\[\begin{align*} \boxed{2^3 = 2 \times 2 \times 2 = 8} \end{align*}\]
Introduction
Exponents are a convenient way to represent repeated multiplication, and understanding how to evaluate them is essential in math. The expression \( 2^3 \) is an example of exponential notation, where \( 2 \) is the base, which is the number being multiplied, and \( 3 \) is the exponent, which tells us how many times to multiply the base by itself. In other words, \( 2^3 \) means “multiply 2 by itself 3 times.”
Step-by-Step Solution
To solve \( 2^3 \), we can expand the expression as follows:
\[\begin{align*} \boxed{2^3 = 2 \times 2 \times 2 = 8} \end{align*}\]
Practice Problems
- Evaluate $5^3$.
Rewriting the exponentiation as multiplication, $5^3 = 5 \cdot 5 \cdot 5 = 125$. - Evaluate $10^{10}$.
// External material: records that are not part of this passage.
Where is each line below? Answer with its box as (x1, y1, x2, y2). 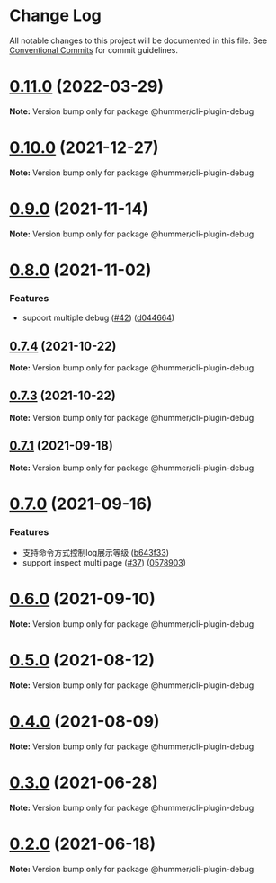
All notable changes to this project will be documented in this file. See (9, 35, 268, 46)
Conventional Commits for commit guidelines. (9, 44, 178, 55)
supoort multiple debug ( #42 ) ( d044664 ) (22, 312, 175, 324)
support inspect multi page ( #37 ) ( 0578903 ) (22, 557, 187, 568)
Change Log (9, 5, 102, 26)
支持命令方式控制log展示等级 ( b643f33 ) (22, 548, 169, 558)
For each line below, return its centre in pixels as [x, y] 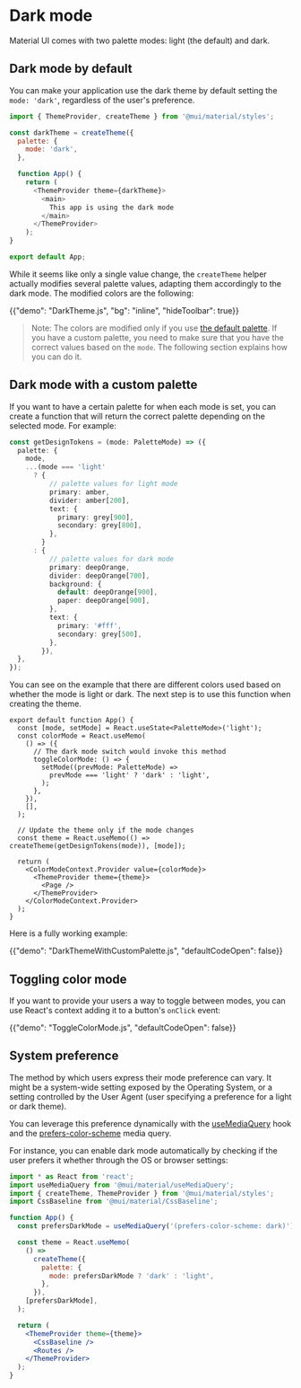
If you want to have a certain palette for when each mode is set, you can [142, 406]
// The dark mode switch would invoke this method [129, 752]
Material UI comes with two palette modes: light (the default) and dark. [140, 40]
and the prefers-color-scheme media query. [90, 1133]
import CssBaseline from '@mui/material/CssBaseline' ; [114, 1202]
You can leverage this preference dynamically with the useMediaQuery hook [150, 1123]
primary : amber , [79, 492]
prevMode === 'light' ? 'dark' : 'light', [129, 775]
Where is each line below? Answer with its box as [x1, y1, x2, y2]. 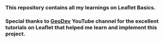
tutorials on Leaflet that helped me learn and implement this [5, 24, 157, 31]
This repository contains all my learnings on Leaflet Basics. [5, 4, 156, 11]
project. [5, 30, 26, 37]
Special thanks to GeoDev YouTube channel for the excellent [5, 17, 159, 24]
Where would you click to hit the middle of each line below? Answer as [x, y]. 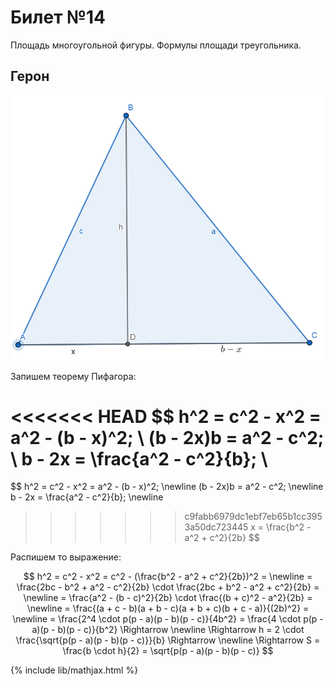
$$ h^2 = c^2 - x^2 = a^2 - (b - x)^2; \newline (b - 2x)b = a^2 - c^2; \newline [167, 487]
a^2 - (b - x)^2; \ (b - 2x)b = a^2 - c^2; [167, 437]
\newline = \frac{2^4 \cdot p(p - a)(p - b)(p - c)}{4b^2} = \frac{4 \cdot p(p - [168, 619]
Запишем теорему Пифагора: [73, 376]
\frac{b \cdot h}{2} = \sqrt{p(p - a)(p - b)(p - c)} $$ [168, 651]
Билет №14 [58, 17]
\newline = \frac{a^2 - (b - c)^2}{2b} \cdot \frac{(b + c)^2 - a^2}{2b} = [168, 598]
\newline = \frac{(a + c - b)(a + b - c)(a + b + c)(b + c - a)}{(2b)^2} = [168, 608]

Working with repeated multiplication of $10$ is the same as adding zeros at the end of a number. We end up with $10000000000$. - Evaluate $(2^4)^2$.
Rewriting the exponentiation as multiplication, notice that $2^4 = 16$, so it would be the same as if we asked for $(16)^2$. Expanding, we get $16^2 = 16 \cdot 16 = 256$.